Extract from 'A walk through the woods with Zile' article
Cut-Up online journal. Amsterdam, Netherlands 2005.

'The awareness of one’s own death comes before anything else' states Zile. We look out across the city and sink deeper into our jackets. There is a lifeblood that seeps out and passes through his bones, it’s more than guts and blood and grey matter. Zile’s work reflects this – there is well constructed stills and splits of the same blood and bones: teeth and matter. With work that does not simply transcend but also mutates genres of digital media, film and sound Emile Zile is tearing down conventions of new media. Zile’s work is a hybrid of genre, style and technique whereby each individual piece stands alone yet often touches back on common themes underpinned by Zile’s relentless urge to create, to comment on the now. The hybrid serves for a unique take on subjects of the everyday, SMS messaging (5. Txt 2004) or newsreaders (6pm Personality 2001) turning them into complex worlds and intricate landscapes.
Megan Patty

Extract from 'New Artists - New Work' article
Realtime Magazine. Australia 2003.

His video work Larry Emdur’s Suit is a classic. Finding himself a contestant on The Price is Right, Zile successfully guessed the price of the Nursery package and moved up to share the stage with host Larry Emdur. This is where Zile ‘performs’ himself in a bizarre series of hand gestures and contorted postures to which Emdur responds by mirroring. Zile effectively bends the materiality of television to his will, making Emdur follow his dance. It is hilarious and very, very strange.
Linda Wallace

Extract from 'Descore' review
Realtime Onscreen supplement. Australia 2004.

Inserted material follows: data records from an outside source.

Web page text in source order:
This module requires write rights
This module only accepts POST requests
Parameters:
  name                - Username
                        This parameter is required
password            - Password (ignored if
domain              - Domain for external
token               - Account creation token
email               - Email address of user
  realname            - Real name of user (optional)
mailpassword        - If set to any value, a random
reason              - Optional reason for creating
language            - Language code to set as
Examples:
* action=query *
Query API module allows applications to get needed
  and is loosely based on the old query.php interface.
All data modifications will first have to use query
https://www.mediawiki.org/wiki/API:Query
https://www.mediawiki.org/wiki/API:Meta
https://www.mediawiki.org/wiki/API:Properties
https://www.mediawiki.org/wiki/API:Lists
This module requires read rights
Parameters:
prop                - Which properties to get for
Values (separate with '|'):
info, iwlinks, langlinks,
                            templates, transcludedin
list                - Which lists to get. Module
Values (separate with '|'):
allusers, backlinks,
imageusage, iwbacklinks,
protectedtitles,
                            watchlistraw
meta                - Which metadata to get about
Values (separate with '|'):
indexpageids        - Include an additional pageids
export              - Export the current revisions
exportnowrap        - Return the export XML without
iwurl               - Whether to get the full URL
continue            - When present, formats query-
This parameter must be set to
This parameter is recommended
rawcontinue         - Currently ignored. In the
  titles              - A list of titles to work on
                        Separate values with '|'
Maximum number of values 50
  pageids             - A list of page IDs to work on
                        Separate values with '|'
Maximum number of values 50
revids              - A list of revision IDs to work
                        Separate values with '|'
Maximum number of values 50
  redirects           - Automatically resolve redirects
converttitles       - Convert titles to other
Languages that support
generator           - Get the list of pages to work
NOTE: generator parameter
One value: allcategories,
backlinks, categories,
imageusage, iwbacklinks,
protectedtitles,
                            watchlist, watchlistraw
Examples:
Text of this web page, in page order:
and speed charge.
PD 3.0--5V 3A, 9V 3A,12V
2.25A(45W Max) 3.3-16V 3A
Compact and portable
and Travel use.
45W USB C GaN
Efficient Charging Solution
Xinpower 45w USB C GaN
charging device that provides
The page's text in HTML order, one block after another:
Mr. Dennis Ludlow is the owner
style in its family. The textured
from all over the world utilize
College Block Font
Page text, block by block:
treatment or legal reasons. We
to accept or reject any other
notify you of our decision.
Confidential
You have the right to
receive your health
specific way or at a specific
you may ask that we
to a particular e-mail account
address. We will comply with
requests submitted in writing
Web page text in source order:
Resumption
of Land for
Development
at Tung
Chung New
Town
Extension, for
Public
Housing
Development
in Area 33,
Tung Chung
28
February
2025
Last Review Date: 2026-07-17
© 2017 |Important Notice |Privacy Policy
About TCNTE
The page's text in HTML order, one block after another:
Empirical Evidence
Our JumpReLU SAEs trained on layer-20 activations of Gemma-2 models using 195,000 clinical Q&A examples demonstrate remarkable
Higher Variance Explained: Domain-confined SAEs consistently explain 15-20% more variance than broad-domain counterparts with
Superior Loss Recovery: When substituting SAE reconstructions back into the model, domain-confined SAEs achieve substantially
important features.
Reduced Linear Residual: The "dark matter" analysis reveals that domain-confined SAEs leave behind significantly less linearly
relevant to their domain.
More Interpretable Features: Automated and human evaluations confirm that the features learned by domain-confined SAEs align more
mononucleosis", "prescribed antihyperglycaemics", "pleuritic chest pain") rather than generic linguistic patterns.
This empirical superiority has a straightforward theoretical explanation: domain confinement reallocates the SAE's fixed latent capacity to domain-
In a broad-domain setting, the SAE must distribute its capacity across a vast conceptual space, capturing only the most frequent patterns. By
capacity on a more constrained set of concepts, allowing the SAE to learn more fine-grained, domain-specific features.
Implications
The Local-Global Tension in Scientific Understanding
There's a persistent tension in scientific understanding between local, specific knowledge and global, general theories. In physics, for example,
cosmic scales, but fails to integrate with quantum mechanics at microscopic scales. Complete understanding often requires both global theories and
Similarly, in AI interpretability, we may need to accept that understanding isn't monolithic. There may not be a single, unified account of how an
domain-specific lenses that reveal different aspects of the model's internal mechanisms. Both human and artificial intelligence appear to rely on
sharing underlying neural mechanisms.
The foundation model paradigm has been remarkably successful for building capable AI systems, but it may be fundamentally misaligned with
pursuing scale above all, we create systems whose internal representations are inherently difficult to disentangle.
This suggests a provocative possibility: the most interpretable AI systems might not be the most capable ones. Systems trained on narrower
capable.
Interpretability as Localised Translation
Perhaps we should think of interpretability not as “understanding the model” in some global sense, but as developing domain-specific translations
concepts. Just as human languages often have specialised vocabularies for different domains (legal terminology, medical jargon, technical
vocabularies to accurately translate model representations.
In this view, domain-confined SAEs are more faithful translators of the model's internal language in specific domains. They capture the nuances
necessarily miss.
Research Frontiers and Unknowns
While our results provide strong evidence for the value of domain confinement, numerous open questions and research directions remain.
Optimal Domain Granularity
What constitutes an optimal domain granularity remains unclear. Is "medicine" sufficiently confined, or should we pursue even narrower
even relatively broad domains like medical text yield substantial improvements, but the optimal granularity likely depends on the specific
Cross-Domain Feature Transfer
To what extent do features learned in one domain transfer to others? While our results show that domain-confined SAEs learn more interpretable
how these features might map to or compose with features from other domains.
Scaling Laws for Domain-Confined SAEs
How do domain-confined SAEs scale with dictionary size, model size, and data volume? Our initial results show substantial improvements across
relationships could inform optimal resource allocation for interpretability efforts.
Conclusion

Fuck The Vampires. Gothic Politic. Duck My Punchline. Feasibly zapped from the large nimble SMS thumbs of Emile Zile, straight to the screen, 'Young Adult Thinks' presents a series of witty and emotive narrative fragments, framed by graphics and Zile's near trademark sloganeering. Sound is employed laterally throughout and in an evocative manner by Patrick Donlon ( DJ Spacey Space ) from watery sounds as a girl blows out flames through to cheesy synths that Chaplin woulda loved for the piece's more gameshow moments. Capping it nicely though, is the use of silence and the unrelenting close-up focus on the breath of Old Man Zile ( hello Konstantin ) to create an intensely personal and electric finish.